E n'este mesmo anno com quanto pareceu que El-Rei D. Affonso levou do reino tanto dinheiro, que por muito tempo lhe podera soprir, porém as despesas de soldos e outras necessidades sobrevieram em tanto crecimento, que a El-Rei conveio socorrer-se aos dinheiros dos Orfãos de seus reinos, e a outros muitos emprestidos particulares, e por seus officiaes foram logo tirados e levados a Castella. A cuja paga O dito Principe depois que reinou, por descargo d'alma de seu pai, como bom e piadoso filho satisfez quanto pôde com muito cuidado e amor.
CAPITULO CLXXXIII
_De como o principe cercou a villa d'Ougela, e a tomou, e da morte de João da Silva_
N'este mesmo anno no mez de Junho estando o Principe em Extremoz, Galindo, cavalleiro castelhano, e na extremadura de Castella bem aparentado, tomou salteada e por máo recado dos visinhos d'ella, a villa d'Ougela junto com Campo Maior, sobre que o Principe com a mais gente de pé e cavallo que foi possivel, e com algumas artilharias logo acudiu, e a cercou, em cujo cerco era do Principe capitão principal João da Silva seu Camareiro Mór, nobre fidalgo, e de mui conhecido e esprementado esforço.
E finalmente foi a villa assi afrontada, que aos contrairos que a tinham conveio com risco de suas pessoas partirem-se d'ella e livremente a leixarem. E em vindo o dito Galindo já sobre este concerto, com assaz de gente para recolher os seus que saissem do cerco, sahio a elle o dito João da Silva, e vindo cada um d'elles diante da sua gente de noite, pessoa por pessoa, por acertamento se toparam junto com a dita villa, e d'encontros tão mortaes se encontraram, que d'elles sós, falsadas as armas d'ambos, ambos morreram sem outro dano algum se receber de cada uma das ditas partes, e certo para um reino e para o outro a morte de taes dois homens, por sua nobreza e valentia foi muito sentida e triste, mas para suas honras e memorias assaz honrada e muito de louvar.
CAPITULO CLXXXIV
_De como o Principe indo vêr-se com El-Rei D. Affonso seu padre, foi por elle avisado da traição da ponte de Çamora, e se tornou de Miranda do Doiro_
El-Rei D. Affonso como disse veio invernar a Çamora, d'onde muitos portuguezes, e os mais sem vontade d'El-Rei se vieram a este reino, o qual desejoso de vêr o Principe seu filho, e ter com elle conselho sobre cousas que em tantas necessidades a seu estado e honra cumpriam, lhe escreveu, que logo o fosse vêr a Çamora, o que o Principe depois de prover as frontarias e cousas do reino com muita diligencia e obediencia logo cumprio. E sendo já em Miranda do Doiro aforrado, para d'ali com gentes d'El-Rei entrar seguramente, foi de mandado d'El-Rei avisado por o Chicorro, capitão dos ginetes que passou o Douro a nado, que se volvesse por causa da traição da ponte de Çamora, que foi brevemente n'esta maneira.
CAPITULO CLXXXV
_De como foi a dita traição, e da maneira que El-Rei D. Affonso sobre isto teve_
A dita ponte tem duas torres, uma na entrada da cidade, de que era alcaide um Pedro de Mazaregos, e outra da outra parte, que tinha um chamado Valdes, seu cunhado, dos quaes El-Rei fôra já avisado que se segurasse, porque contra seu serviço tratavam com El-Rei D. Fernando. O que El-Rei crendo que eram suspeitas falsas que d'elles lhe davam, não o quiz remedear.

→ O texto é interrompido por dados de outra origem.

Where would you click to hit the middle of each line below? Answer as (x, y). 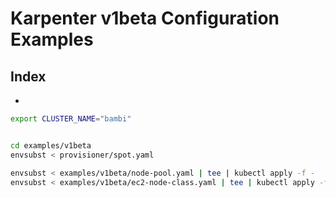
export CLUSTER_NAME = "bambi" (71, 119)
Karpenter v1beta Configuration (145, 18)
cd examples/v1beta (51, 145)

E no dia em que El-Rei havia de Çamora mandar a gente pelo Principe, foi certificado pelo doutor Pareja, corregador da cidade, já de noite, como gente grossa d'El-Rei D. Fernando sobre concerto da ponte era partida de Vilhalpando contra Çamora. E o trato era sabendo da vinda do Principe, que o leixassem com toda a gente meter e entrar na ponte, e que se levantassem contra elles, e cerrassem ambas as torres, e os matassem ou prendessem, e pela duvida que El-Rei D. Affonso contra os da ponte tinha já concebida, conveio sem mais esperar poer-se logo a cavallo. E sendo com elle o Arcebispo de Toledo e outros alguns, chegaram á ponte da parte da cidade, e mandou a Pedro de Mazaregos que logo abrissem a torre e lhe viesse fallar, o qual se escusou d'isso com taes palavras e mostranças, por que El-Rei e os que com elle iam, claramente conheceram ser traição. E como cousa já danada, logo assi de noite como iam sem mais outro acordado proposito, tentaram de por força tomar a ponte, mas pela forte resistencia e defesa que dentro houve, não poderam.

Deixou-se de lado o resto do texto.